Sharks Are Accidentally Good at Math
Sharks follow mathematically optimal hunting routes, but that’s more to do with laziness than innate math skills.
For decades, sharks have baffled scientists by foraging along mathematically optimized hunting paths, called Lévy flights. Lamentably, nobody has observed sharks running Monte Carlo simulations or charting out paraboloid graphs, so this uncanny ability has been written off as a mysterious adaptation that evolved over the shark's natural history.
But Andy Reynolds, a bioresearcher at Rothamsted Research, has another theory: sharks aren't natural mathletes, they just don't like being pushed around by ocean turbulence. Reynolds ran computer simulations of shark movement alongside turbulence flows and discovered that sharks followed Lévy flights to avoid choppy waters. In other words, the animals were taking their math cues from their environment, not from a hardwired talent for optimization theory.
"The sharks are not being clever, they are just being sensible," Reynolds told me. "Being pushed around can cause harm and is best avoided. The finding runs counter to the widely held view that Lévy flights are an innate, evolved searching strategy." The results of his study were published today in Proceedings of the Royal Society A.
Lévy flights—named after probability theorist Paul Lévy—were first conceived as an entirely mathematical concept, with no corroborating evidence in the real world.
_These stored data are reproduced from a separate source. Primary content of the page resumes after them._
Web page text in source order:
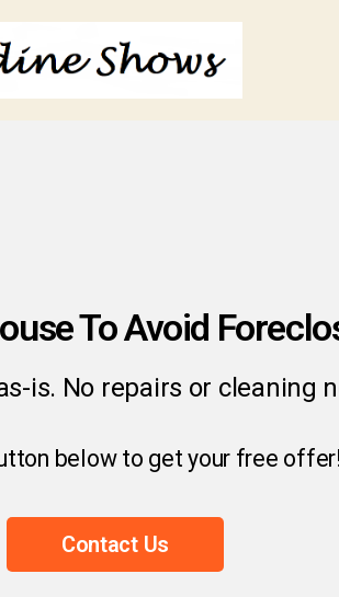
To Avoid
is. No repairs or cleaning
below to get your free offer!
Contact Us
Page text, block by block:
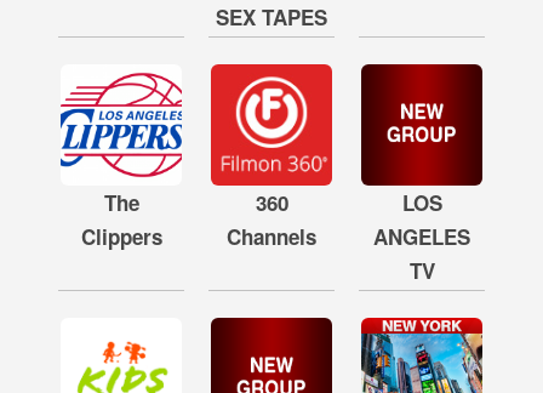
SEX TAPES
The
Clippers
360
Channels
LOS
ANGELES
TV
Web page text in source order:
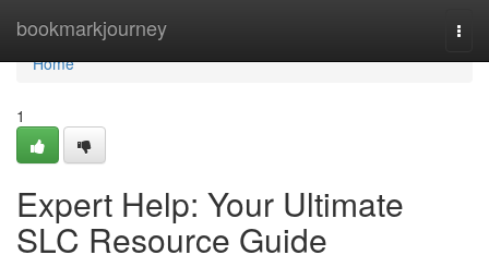
bookmarkjourney
Home
Home
1
Expert Help: Your Ultimate
SLC Resource Guide
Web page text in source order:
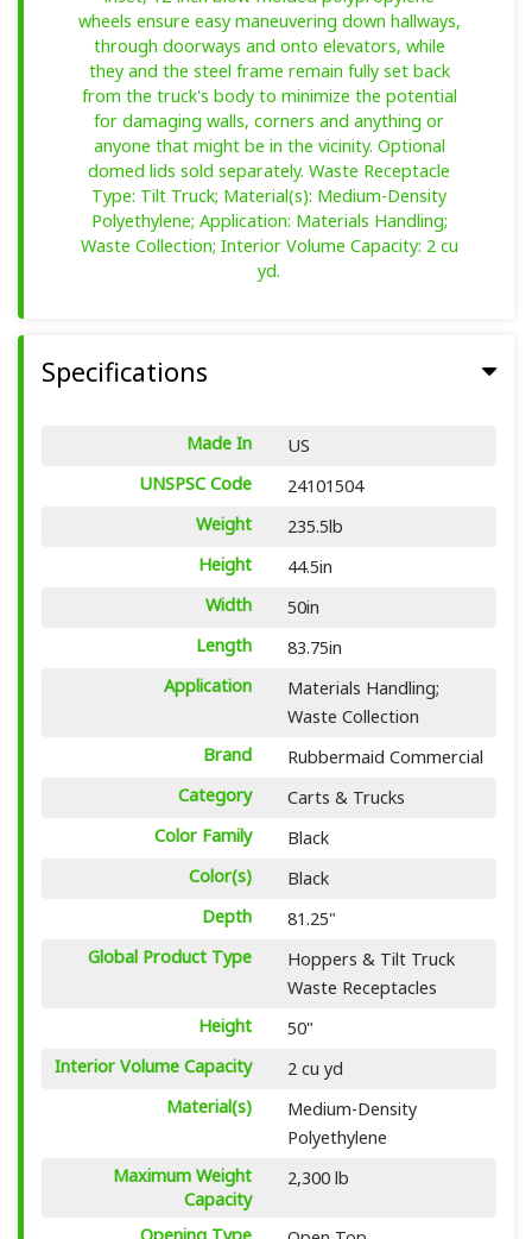
wheels ensure easy maneuvering down hallways,
through doorways and onto elevators, while
they and the steel frame remain fully set back
from the truck's body to minimize the potential
for damaging walls, corners and anything or
anyone that might be in the vicinity. Optional
domed lids sold separately. Waste Receptacle
Type: Tilt Truck; Material(s): Medium-Density
Polyethylene; Application: Materials Handling;
Waste Collection; Interior Volume Capacity: 2 cu
yd.
Specifications
Made In
US
UNSPSC Code
24101504
Weight
235.5lb
Height
44.5in
Width
50in
Length
83.75in
Application
Materials Handling;
Waste Collection
Brand
Rubbermaid Commercial
Category
Carts & Trucks
Color Family
Black
Color(s)
Black
Depth
81.25"
Global Product Type
Hoppers & Tilt Truck
Waste Receptacles
Height
50"
Interior Volume Capacity
2 cu yd
Material(s)
Medium-Density
Polyethylene
Maximum Weight
Capacity
2,300 lb

The basic pattern of a Lévy flight begins with a number of small movements in one region, followed by a long movement to a new region, followed by more small movements.
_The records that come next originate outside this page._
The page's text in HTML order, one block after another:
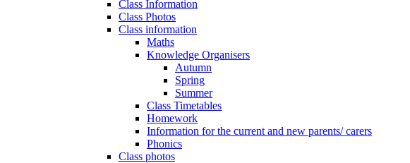
Class Information
Class Photos
Class information
Maths
Knowledge Organisers
Autumn
Spring
Summer
Class Timetables
Homework
Information for the current and new parents/ carers
Phonics
Class photos
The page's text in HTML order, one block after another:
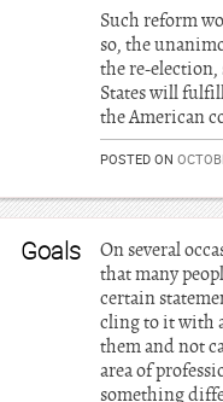
Such reform
so, the
the re-
States will
the American
POSTED ON
Goals
On several
that many
certain
cling to it with
them and not
area of
something
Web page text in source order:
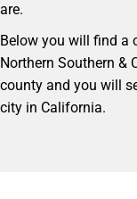
are.
Below you will find a
Northern Southern &
county and you will
city in California.
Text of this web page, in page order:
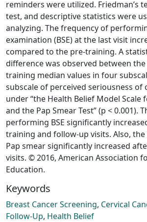
reminders were utilized. Friedman’s
test, and descriptive statistics were
analyzing. The frequency of
examination (BSE) at the last visit
compared to the pre-training. A
difference was observed between
training median values in four
subscale of perceived seriousness of
under “the Health Belief Model Scale
and the Pap Smear Test” (p < 0.001).
performing BSE significantly
training and follow-up visits. Also,
Pap smear significantly increased
visits. © 2016, American Association
Education.
Keywords
Breast Cancer Screening, Cervical
Follow-Up, Health Belief
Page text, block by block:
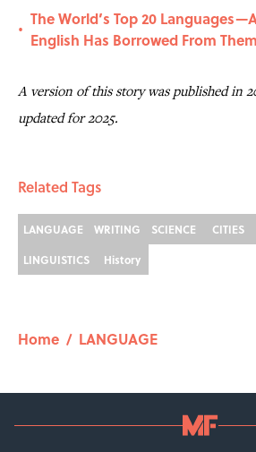
•
The World’s Top 20
English Has Borrowed From Them
A version of this story was published in
updated for 2025.
Related Tags
LANGUAGE WRITING SCIENCE CITIES
LINGUISTICS
History
Home / LANGUAGE
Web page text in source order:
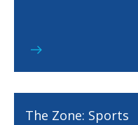
The Zone: Sports

"The pattern keeps repeating across larger and larger scales," explained Reynolds. "The commonly occurring short movements are punctuated by more rarely occurring longer movements which, in turn, are occasionally punctuated by even rarer, even longer movements."
In the 1990s, physics graduate G.M. Viswanathan recognized this pattern in albatross colonies, leading to the establishment of the Lévy flight foraging hypothesis—the idea that natural selection favors animals who can figure out these optimized routes. It's a logical conclusion, given what a huge advantage Lévy flight foraging provides for animals that exhibit it.
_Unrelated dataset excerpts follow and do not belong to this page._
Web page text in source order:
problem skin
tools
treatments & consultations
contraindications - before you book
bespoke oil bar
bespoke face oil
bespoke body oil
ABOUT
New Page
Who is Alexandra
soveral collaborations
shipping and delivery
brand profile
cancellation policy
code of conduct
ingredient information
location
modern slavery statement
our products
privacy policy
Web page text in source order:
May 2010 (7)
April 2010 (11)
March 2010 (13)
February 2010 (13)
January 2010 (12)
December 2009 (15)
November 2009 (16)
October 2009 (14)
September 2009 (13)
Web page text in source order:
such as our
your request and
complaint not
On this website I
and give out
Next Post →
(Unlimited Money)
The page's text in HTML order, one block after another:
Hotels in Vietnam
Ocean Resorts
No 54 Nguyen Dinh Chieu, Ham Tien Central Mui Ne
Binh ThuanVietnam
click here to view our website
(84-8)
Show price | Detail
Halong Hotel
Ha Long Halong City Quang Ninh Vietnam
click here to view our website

"The strategy is effective when searching because it allows the immediate vicinity to be searched thoroughly but without oversampling—needless revisiting of locations—before jumping to a new location to begin searching again," said Reynolds. "We tend to do something similar when searching for lost keys. Lévy flights allow this to happen without the need for sophisticated navigational skills and mental maps."
Reynolds' examination of the routes through the lens of turbulence theory adds a new layer to the phenomenon, and not just regarding shark movement. "I suspect that Lévy flights have arisen 'accidentally' in other organisms," Reynolds told me.
We tend to do something similar when searching for lost keys.
"Lévy flight foraging is seen in T cells, immune cells that seek out invaders; honeybees, when lost and searching for home, or when searching for food; and human hunter gatherers," such as the Hadza tribe, he said. In addition, other marine predators, like penguins, turtles, and bonyfish, have observed following these optimal pathways.
"My theory applies to all these predators," he continued. "There is even evidence in 'trace fossils,' the preserved form of tracks made by organisms that occupied ancient sea beds. With this accumulation of evidence, the key question is now: how do organisms perform Lévy flights? How did sharks end up being such effective hunters?"
Those questions require more research, but it's safe to conclude that sharks didn't become top predators by acing math tests.